### Exercise details
Skip the pictures, and retype the data below in full, exactly.

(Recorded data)
*****
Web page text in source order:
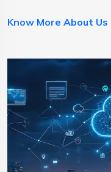
Know More About Us
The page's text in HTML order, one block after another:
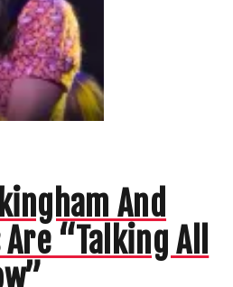
And
“Talking All
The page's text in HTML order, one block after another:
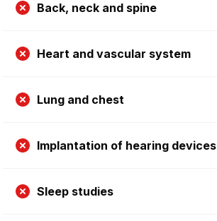
Back, neck and spine
Heart and vascular system
Lung and chest
Implantation of hearing devices
Sleep studies
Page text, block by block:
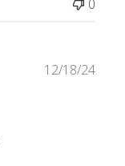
*****
### Expected answer
Web page text in source order:
Know More About Us
The page's text in HTML order, one block after another:
And
“Talking All
The page's text in HTML order, one block after another:
Back, neck and spine
Heart and vascular system
Lung and chest
Implantation of hearing devices
Sleep studies
Page text, block by block:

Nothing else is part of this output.